### [TASK BRIEF]
Only lines below containing the string "room" should be counted; please give that count by itself.

━━━━━ EXERCISE MATERIAL

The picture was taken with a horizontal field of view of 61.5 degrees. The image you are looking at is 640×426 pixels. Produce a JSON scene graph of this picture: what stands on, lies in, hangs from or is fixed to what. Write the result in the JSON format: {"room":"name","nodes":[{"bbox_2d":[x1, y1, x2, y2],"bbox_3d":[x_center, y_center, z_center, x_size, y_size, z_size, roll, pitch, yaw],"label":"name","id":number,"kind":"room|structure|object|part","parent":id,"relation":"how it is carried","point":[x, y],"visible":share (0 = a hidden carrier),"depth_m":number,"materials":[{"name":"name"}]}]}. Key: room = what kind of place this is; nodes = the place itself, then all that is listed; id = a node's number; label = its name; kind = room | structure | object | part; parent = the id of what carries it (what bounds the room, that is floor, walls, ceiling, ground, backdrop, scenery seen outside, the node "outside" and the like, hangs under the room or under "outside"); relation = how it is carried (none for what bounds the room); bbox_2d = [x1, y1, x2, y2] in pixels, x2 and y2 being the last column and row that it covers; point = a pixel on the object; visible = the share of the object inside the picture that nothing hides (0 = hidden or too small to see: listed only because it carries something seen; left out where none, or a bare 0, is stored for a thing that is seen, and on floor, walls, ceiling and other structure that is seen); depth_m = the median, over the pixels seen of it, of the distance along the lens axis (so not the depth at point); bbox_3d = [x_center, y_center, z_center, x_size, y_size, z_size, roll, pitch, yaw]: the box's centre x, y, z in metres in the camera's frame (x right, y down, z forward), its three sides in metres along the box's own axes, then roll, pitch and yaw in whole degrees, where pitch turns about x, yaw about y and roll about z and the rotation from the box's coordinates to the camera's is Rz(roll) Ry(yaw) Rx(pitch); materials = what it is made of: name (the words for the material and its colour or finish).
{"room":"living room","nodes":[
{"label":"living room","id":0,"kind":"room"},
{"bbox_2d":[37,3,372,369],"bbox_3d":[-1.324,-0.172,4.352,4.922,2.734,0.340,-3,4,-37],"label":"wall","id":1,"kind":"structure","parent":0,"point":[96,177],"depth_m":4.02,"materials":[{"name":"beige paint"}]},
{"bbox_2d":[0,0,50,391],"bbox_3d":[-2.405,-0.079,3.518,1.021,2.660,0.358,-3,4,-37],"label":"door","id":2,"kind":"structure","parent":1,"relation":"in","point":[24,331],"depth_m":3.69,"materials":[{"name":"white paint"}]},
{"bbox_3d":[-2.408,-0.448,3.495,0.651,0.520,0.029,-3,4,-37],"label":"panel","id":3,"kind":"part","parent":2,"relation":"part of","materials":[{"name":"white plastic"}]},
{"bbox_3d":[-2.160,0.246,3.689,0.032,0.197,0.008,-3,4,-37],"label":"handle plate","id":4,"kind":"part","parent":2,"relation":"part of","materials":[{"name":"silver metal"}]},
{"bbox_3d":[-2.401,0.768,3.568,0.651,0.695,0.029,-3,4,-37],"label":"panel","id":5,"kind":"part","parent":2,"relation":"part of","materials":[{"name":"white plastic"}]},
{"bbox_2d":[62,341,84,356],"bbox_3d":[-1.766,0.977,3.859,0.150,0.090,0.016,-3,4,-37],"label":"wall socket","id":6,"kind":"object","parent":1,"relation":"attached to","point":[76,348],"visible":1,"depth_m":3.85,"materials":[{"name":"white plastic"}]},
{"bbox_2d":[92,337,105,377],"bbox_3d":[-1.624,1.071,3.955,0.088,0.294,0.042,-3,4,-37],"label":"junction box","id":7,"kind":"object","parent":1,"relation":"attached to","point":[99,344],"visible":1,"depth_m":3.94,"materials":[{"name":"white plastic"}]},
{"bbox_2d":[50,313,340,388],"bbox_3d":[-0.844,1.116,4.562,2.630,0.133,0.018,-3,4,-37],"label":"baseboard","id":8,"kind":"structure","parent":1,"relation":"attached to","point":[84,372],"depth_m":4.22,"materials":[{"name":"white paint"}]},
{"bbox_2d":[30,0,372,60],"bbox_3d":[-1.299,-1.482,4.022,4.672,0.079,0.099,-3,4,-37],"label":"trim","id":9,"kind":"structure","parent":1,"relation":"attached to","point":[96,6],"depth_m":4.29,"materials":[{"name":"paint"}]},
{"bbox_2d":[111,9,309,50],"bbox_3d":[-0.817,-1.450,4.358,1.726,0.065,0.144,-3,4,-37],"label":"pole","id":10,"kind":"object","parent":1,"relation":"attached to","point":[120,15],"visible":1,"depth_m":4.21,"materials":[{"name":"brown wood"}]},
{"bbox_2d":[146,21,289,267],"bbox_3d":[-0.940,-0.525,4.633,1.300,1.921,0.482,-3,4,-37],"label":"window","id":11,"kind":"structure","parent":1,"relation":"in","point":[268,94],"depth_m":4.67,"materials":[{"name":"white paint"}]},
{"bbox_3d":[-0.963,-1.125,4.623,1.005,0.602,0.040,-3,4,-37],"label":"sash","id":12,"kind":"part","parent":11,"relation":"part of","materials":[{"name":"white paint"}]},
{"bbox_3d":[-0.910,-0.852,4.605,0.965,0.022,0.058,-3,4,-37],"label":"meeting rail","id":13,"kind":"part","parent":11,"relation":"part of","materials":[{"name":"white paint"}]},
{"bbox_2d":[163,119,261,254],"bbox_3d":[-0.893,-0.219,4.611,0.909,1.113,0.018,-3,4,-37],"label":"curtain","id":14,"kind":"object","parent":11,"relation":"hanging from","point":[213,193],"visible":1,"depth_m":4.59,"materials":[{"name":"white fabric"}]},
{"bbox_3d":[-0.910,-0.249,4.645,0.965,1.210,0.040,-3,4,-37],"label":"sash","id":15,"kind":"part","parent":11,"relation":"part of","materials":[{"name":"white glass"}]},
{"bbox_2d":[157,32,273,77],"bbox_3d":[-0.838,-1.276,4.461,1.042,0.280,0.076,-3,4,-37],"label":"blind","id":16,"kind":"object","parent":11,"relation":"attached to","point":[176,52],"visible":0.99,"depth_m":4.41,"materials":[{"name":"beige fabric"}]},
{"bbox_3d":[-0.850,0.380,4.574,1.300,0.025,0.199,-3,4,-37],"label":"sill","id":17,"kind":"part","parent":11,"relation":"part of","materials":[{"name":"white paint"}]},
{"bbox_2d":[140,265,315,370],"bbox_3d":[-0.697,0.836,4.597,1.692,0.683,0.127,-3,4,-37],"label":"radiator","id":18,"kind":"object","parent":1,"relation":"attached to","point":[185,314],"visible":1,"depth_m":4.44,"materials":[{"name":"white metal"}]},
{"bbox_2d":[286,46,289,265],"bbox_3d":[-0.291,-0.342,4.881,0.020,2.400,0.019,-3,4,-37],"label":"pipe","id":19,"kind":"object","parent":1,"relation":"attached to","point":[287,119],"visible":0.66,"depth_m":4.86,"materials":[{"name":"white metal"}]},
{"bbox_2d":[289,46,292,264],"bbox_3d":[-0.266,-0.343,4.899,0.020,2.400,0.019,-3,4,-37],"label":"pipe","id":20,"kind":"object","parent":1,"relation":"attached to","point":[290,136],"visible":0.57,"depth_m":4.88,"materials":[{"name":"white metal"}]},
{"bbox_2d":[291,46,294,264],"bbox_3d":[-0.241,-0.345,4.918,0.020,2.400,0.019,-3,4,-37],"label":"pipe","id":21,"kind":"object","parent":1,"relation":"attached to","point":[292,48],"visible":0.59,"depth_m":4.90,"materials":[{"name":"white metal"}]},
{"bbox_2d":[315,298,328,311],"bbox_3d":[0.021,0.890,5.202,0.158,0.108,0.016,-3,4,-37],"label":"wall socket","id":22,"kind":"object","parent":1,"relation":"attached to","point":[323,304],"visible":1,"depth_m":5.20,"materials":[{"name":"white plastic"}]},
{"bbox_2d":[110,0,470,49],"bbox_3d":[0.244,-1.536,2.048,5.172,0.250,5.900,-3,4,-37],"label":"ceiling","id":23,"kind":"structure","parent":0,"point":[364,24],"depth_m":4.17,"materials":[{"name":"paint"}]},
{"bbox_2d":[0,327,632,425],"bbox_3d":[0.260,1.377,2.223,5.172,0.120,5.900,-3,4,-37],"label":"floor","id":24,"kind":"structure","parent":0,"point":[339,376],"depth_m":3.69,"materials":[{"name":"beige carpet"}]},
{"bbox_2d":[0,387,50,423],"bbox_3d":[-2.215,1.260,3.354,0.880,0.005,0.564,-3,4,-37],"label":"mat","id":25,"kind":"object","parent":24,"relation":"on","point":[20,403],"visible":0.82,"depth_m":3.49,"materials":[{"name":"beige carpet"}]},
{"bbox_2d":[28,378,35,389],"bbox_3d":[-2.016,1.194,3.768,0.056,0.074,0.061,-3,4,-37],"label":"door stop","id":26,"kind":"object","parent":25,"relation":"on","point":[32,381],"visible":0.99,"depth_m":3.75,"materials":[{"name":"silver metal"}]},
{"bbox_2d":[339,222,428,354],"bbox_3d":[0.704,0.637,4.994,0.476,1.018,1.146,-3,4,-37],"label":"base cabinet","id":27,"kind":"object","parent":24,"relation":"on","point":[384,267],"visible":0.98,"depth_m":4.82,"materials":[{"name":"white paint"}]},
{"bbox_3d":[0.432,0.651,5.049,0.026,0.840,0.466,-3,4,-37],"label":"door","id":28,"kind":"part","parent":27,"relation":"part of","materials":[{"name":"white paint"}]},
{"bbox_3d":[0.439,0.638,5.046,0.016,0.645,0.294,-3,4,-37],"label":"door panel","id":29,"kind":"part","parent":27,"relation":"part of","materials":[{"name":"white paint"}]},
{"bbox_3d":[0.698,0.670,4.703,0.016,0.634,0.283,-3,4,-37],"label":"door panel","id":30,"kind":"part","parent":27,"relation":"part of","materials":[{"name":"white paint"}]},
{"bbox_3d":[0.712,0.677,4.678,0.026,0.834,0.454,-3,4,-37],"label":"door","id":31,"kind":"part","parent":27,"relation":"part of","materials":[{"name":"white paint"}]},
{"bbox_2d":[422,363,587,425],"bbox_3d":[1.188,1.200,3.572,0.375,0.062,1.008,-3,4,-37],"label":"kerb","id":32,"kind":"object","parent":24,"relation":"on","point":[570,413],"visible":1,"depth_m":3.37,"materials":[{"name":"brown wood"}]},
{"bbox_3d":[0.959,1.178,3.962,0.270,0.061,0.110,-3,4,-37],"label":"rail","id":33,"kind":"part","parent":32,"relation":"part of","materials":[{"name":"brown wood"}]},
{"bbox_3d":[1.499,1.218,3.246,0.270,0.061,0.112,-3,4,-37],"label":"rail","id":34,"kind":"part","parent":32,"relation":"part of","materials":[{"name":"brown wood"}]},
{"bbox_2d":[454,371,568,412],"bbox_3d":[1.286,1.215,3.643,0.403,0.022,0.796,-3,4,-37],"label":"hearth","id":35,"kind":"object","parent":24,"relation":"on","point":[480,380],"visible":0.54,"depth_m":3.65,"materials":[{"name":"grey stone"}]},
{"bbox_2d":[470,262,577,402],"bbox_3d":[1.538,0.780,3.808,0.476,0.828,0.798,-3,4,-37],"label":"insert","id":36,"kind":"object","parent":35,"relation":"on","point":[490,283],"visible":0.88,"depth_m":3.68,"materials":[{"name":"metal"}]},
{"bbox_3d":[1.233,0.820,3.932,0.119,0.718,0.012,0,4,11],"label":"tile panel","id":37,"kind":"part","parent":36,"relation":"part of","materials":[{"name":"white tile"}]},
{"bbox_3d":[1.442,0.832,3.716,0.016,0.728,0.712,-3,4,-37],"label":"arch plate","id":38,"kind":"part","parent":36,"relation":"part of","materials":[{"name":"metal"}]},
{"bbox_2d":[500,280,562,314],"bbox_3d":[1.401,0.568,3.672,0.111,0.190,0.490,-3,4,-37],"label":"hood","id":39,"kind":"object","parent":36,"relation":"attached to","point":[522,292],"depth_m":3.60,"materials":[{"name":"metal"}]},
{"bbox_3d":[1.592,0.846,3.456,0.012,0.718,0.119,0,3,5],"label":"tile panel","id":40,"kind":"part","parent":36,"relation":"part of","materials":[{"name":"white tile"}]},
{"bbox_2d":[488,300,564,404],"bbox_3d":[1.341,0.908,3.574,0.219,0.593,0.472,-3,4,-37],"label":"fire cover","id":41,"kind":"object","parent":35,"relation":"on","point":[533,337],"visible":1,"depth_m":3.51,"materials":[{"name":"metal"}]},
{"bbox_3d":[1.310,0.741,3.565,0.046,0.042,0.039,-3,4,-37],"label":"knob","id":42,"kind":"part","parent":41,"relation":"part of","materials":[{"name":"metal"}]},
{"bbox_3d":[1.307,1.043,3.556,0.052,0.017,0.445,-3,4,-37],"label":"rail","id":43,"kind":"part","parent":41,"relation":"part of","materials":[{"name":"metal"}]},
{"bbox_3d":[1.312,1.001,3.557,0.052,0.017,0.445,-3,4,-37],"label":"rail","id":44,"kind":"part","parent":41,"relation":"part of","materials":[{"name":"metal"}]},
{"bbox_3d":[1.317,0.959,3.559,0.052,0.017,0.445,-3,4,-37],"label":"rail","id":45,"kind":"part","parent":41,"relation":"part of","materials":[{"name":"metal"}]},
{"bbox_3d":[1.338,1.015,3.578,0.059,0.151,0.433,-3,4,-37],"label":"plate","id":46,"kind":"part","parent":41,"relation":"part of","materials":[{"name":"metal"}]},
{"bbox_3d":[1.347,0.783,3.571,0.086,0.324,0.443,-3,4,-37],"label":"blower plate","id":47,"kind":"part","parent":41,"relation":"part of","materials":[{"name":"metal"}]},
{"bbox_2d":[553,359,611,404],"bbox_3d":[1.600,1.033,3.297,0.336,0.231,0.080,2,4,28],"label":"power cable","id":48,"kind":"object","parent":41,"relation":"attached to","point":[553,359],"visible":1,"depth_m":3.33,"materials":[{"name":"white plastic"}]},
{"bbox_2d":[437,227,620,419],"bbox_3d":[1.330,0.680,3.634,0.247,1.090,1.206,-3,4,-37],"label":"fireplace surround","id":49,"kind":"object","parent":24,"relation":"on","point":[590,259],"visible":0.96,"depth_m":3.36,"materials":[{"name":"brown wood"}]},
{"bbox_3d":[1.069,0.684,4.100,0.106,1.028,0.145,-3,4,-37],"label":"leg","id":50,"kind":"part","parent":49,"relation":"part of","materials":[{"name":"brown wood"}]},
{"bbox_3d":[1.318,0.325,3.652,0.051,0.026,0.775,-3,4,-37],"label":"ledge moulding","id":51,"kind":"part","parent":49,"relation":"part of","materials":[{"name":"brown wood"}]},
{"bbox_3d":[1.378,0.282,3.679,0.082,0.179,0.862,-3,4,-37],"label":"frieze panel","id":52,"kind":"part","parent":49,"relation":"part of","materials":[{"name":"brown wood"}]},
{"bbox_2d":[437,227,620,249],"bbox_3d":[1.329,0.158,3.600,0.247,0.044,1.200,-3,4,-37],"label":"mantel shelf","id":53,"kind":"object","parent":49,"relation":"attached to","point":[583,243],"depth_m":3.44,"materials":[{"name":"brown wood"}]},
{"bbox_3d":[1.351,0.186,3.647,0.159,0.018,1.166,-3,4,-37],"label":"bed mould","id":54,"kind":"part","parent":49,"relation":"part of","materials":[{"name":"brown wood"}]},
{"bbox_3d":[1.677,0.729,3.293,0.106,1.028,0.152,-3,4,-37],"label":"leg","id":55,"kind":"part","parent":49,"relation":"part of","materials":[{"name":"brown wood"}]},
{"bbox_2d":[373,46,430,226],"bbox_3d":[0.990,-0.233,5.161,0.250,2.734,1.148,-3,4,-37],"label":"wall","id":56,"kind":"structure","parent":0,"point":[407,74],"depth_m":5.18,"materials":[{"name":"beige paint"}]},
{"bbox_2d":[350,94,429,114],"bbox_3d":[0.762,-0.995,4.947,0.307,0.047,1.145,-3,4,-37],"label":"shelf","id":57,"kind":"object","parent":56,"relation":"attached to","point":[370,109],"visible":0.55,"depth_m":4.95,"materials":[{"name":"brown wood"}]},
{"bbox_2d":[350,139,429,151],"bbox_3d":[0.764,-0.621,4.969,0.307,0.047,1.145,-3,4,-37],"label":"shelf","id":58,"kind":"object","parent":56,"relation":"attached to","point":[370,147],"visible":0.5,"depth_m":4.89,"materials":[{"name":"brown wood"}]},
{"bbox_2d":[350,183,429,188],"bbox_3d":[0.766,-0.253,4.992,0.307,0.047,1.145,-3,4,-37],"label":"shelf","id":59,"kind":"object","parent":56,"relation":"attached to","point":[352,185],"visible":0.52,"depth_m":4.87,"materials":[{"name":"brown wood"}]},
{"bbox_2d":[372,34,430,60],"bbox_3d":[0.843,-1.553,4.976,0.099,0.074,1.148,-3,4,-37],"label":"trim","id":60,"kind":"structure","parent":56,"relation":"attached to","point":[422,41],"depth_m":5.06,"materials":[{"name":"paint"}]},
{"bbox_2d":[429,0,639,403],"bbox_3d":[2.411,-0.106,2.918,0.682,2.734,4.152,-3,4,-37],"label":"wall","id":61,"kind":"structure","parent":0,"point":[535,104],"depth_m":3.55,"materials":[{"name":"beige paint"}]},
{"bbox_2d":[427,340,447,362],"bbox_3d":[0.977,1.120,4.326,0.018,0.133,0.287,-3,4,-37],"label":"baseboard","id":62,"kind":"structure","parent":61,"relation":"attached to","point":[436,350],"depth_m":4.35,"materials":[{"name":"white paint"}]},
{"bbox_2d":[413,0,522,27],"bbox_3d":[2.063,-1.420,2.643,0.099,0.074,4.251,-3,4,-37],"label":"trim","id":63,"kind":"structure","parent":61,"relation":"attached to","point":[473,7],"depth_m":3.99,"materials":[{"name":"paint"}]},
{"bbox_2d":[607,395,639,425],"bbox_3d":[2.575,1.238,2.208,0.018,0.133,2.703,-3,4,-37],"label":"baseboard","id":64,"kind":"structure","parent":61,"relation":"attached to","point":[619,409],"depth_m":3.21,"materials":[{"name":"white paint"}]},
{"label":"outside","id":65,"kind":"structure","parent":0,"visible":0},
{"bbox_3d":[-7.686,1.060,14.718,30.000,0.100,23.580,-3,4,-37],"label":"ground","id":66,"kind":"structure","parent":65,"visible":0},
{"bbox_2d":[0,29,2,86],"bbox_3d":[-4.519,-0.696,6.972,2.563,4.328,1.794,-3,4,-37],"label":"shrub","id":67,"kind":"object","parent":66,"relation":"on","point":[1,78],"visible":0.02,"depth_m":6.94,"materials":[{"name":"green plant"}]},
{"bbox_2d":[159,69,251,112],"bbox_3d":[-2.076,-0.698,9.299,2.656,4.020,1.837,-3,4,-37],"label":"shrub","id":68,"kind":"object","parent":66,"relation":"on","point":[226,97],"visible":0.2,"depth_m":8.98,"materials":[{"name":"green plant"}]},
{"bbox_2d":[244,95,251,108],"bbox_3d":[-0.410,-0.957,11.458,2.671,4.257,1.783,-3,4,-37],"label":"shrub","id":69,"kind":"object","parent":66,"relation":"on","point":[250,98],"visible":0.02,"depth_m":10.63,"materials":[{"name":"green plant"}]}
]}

━━━━━━━━━━

### [TASK ANSWER]
3